- Your objective -
Restate exactly the lines of the entries below, beginning with the first and ending with the line that holds "Тел. +34 966 866 178". Pictures are not copied.
*** Opening of Entries provided ***
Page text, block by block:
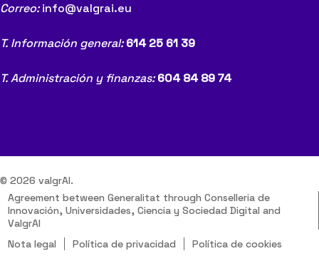
Correo: info@valgrai.eu
T. Información general:614 25 61 39
T. Administración y finanzas:604 84 89 74
© 2026 valgrAI.
Agreement between Generalitat through Conselleria de
Innovación, Universidades, Ciencia y Sociedad Digital and
ValgrAI
Nota legal
Política de privacidad Política de cookies
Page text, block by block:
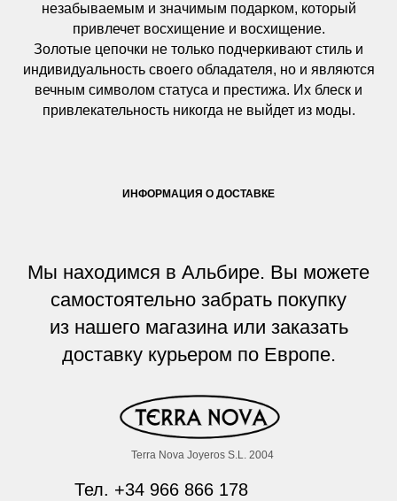
незабываемым и значимым подарком, который
привлечет восхищение и восхищение.
Золотые цепочки не только подчеркивают стиль и
индивидуальность своего обладателя, но и являются
вечным символом статуса и престижа. Их блеск и
привлекательность никогда не выйдет из моды.
ИНФОРМАЦИЯ О ДОСТАВКЕ
Мы находимся в Альбире. Вы можете
самостоятельно забрать покупку
из нашего магазина или заказать
доставку курьером по Европе.
Terra Nova Joyeros S.L. 2004
Тел. +34 966 866 178
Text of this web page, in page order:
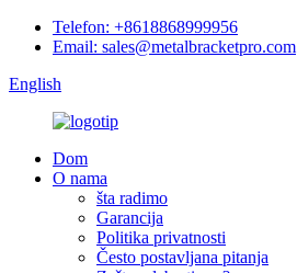
Telefon: +8618868999956
Email: sales@metalbracketpro.com
English
Dom
O nama
šta radimo
Garancija
Politika privatnosti
Često postavljana pitanja
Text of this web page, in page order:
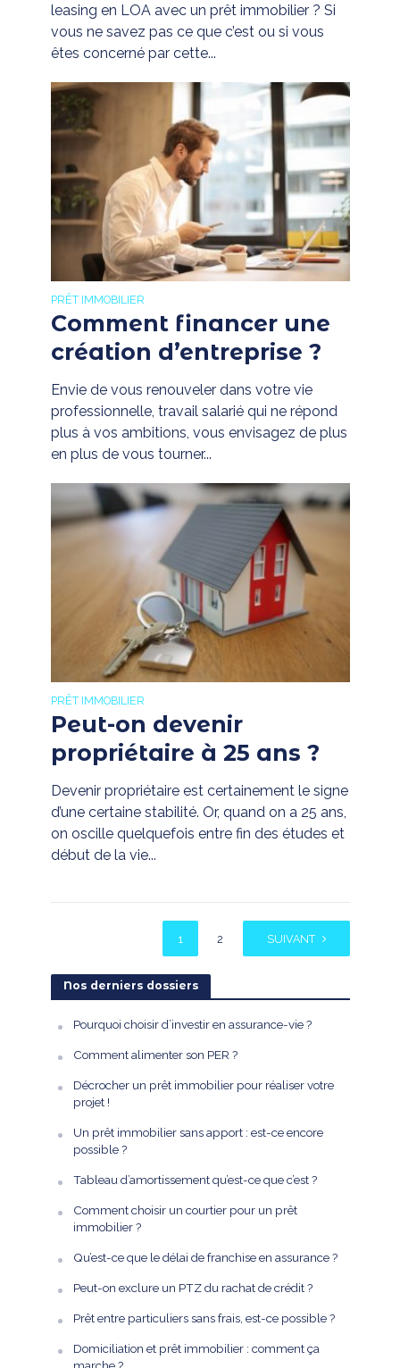
leasing en LOA avec un prêt immobilier ? Si
vous ne savez pas ce que c’est ou si vous
êtes concerné par cette...
PRÊT IMMOBILIER
Comment financer une
création d’entreprise ?
Envie de vous renouveler dans votre vie
professionnelle, travail salarié qui ne répond
plus à vos ambitions, vous envisagez de plus
en plus de vous tourner...
PRÊT IMMOBILIER
Peut-on devenir
propriétaire à 25 ans ?
Devenir propriétaire est certainement le signe
d’une certaine stabilité. Or, quand on a 25 ans,
on oscille quelquefois entre fin des études et
début de la vie...
1 2 SUIVANT
Nos derniers dossiers
Pourquoi choisir d’investir en assurance-vie ?
Comment alimenter son PER ?
Décrocher un prêt immobilier pour réaliser votre
projet !
Un prêt immobilier sans apport : est-ce encore
possible ?
Tableau d’amortissement qu’est-ce que c’est ?
Comment choisir un courtier pour un prêt
immobilier ?
Qu’est-ce que le délai de franchise en assurance ?
Peut-on exclure un PTZ du rachat de crédit ?
Prêt entre particuliers sans frais, est-ce possible ?
Domiciliation et prêt immobilier : comment ça
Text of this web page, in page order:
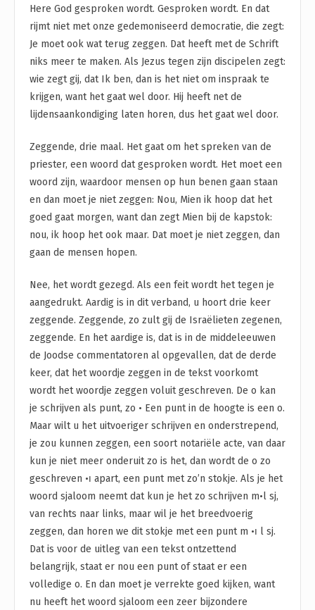
Here God gesproken wordt. Gesproken wordt. En dat
rijmt niet met onze gedemoniseerd democratie, die zegt:
Je moet ook wat terug zeggen. Dat heeft met de Schrift
niks meer te maken. Als Jezus tegen zijn discipelen zegt:
wie zegt gij, dat Ik ben, dan is het niet om inspraak te
krijgen, want het gaat wel door. Hij heeft net de
lijdensaankondiging laten horen, dus het gaat wel door.
Zeggende, drie maal. Het gaat om het spreken van de
priester, een woord dat gesproken wordt. Het moet een
woord zijn, waardoor mensen op hun benen gaan staan
en dan moet je niet zeggen: Nou, Mien ik hoop dat het
goed gaat morgen, want dan zegt Mien bij de kapstok:
nou, ik hoop het ook maar. Dat moet je niet zeggen, dan
gaan de mensen hopen.
Nee, het wordt gezegd. Als een feit wordt het tegen je
aangedrukt. Aardig is in dit verband, u hoort drie keer
zeggende. Zeggende, zo zult gij de Israëlieten zegenen,
zeggende. En het aardige is, dat is in de middeleeuwen
de Joodse commentatoren al opgevallen, dat de derde
keer, dat het woordje zeggen in de tekst voorkomt
wordt het woordje zeggen voluit geschreven. De o kan
je schrijven als punt, zo • Een punt in de hoogte is een o.
Maar wilt u het uitvoeriger schrijven en onderstrepend,
je zou kunnen zeggen, een soort notariële acte, van daar
kun je niet meer onderuit zo is het, dan wordt de o zo
geschreven •ו apart, een punt met zo’n stokje. Als je het
woord sjaloom neemt dat kun je het zo schrijven m•l sj,
van rechts naar links, maar wil je het breedvoerig
zeggen, dan horen we dit stokje met een punt m •ו l sj.
Dat is voor de uitleg van een tekst ontzettend
belangrijk, staat er nou een punt of staat er een
volledige o. En dan moet je verrekte goed kijken, want
nu heeft het woord sjaloom een zeer bijzondere
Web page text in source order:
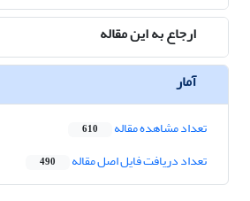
*** Close of Entries provided ***
- Result -
Page text, block by block:
Correo: info@valgrai.eu
T. Información general:614 25 61 39
T. Administración y finanzas:604 84 89 74
© 2026 valgrAI.
Agreement between Generalitat through Conselleria de
Innovación, Universidades, Ciencia y Sociedad Digital and
ValgrAI
Nota legal
Política de privacidad Política de cookies
Page text, block by block:
незабываемым и значимым подарком, который
привлечет восхищение и восхищение.
Золотые цепочки не только подчеркивают стиль и
индивидуальность своего обладателя, но и являются
вечным символом статуса и престижа. Их блеск и
привлекательность никогда не выйдет из моды.
ИНФОРМАЦИЯ О ДОСТАВКЕ
Мы находимся в Альбире. Вы можете
самостоятельно забрать покупку
из нашего магазина или заказать
доставку курьером по Европе.
Terra Nova Joyeros S.L. 2004
Тел. +34 966 866 178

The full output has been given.